William Camphin (13 November 1867 – 11 September 1942) was an Australian cricketer. He played two first-class matches for New South Wales between 1892/93 and 1894/95.

==Biography==
Camphin was born in Sydney in 1867. His father was Superintendent of Detectives.

Camphin made his first-class debut for New South Wales in a match against Queensland in 1893 which was the first first-class match for Queensland. He played his second first-class game against Victoria in 1894. Perhaps his most notable cricketing achievement was a score of 71 made in a non first-class tour game against Lord Sheffield's English team at the Sydney Cricket Ground.
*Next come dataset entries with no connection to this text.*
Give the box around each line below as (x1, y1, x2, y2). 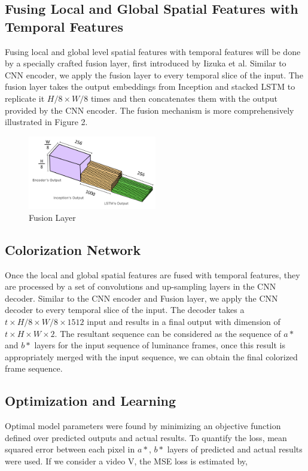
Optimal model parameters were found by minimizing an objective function (5, 420, 281, 432)
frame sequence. (5, 362, 63, 375)
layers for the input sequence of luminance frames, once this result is (34, 339, 285, 351)
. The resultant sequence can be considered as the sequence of (54, 327, 281, 339)
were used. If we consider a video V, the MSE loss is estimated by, (5, 454, 248, 467)
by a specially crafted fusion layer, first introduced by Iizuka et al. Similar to (5, 57, 286, 69)
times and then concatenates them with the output (90, 92, 277, 104)
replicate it (5, 92, 45, 104)
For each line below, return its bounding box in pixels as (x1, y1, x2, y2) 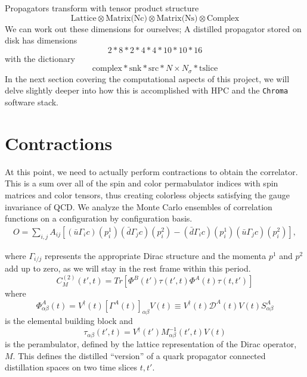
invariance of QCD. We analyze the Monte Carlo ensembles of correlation (5, 200, 272, 213)
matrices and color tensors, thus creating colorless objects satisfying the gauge (5, 188, 290, 201)
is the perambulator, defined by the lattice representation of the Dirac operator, (5, 338, 297, 350)
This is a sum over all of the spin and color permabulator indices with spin (5, 177, 278, 189)
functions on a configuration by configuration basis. (5, 212, 193, 225)
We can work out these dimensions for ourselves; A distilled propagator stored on (5, 22, 302, 35)
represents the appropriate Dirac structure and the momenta (44, 249, 266, 261)
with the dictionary (5, 52, 75, 64)
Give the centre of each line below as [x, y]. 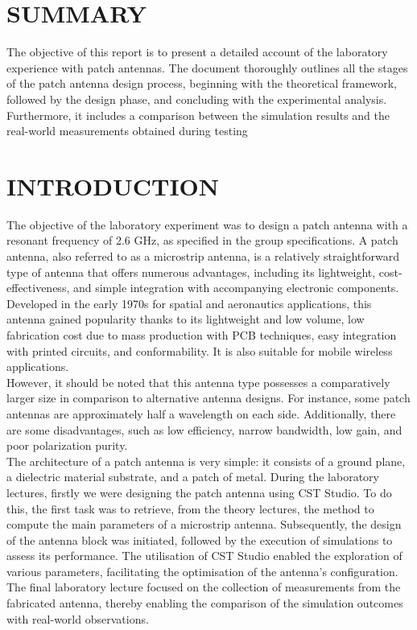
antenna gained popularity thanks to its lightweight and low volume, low [186, 319]
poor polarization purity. [67, 445]
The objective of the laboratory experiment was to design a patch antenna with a [207, 224]
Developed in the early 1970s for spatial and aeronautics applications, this [189, 303]
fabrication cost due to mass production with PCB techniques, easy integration [202, 334]
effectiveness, [38, 288]
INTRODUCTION [113, 185]
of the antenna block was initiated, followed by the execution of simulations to [200, 539]
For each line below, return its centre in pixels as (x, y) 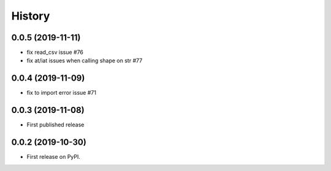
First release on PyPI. (54, 157)
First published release (55, 125)
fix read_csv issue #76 (55, 53)
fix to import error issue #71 (61, 93)
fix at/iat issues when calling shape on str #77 (85, 60)
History (31, 16)
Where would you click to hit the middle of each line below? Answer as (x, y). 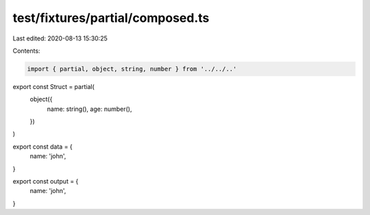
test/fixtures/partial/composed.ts (111, 18)
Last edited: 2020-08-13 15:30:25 (60, 38)
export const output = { (46, 181)
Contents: (26, 51)
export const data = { (43, 147)
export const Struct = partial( (54, 86)
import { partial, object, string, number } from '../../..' (132, 69)
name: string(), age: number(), (89, 109)
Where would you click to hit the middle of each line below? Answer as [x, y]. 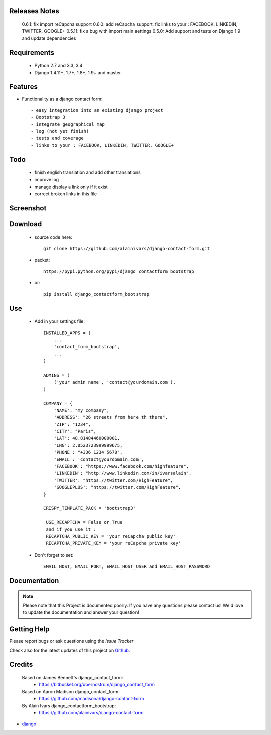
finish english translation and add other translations [87, 172]
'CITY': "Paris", [75, 431]
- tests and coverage [57, 138]
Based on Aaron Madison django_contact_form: [71, 691]
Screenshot [28, 208]
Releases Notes [34, 11]
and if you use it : [71, 529]
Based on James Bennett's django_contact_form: [73, 677]

Outside of cricket Camphin was a violinist with the Sydney Liedertafel orchestra and played at the opening of St. Mary's Cathedral in 1883. In his career he was a lawyer having joined the Public Service in 1885 and in 1896 he was appointed deposition clerk at the Central Police Court. In 1903 he joined the Water Police Court as deposition clerk and in 1912 he returned to the Central Police Court as C.P.S.. In 1923 he was appointed to the Sydney Metropolitan Bench and he served on the body until retiring in 1932 as he was considered too old to continue in the position.

He died in 1942 and was survived by a wife and two daughters.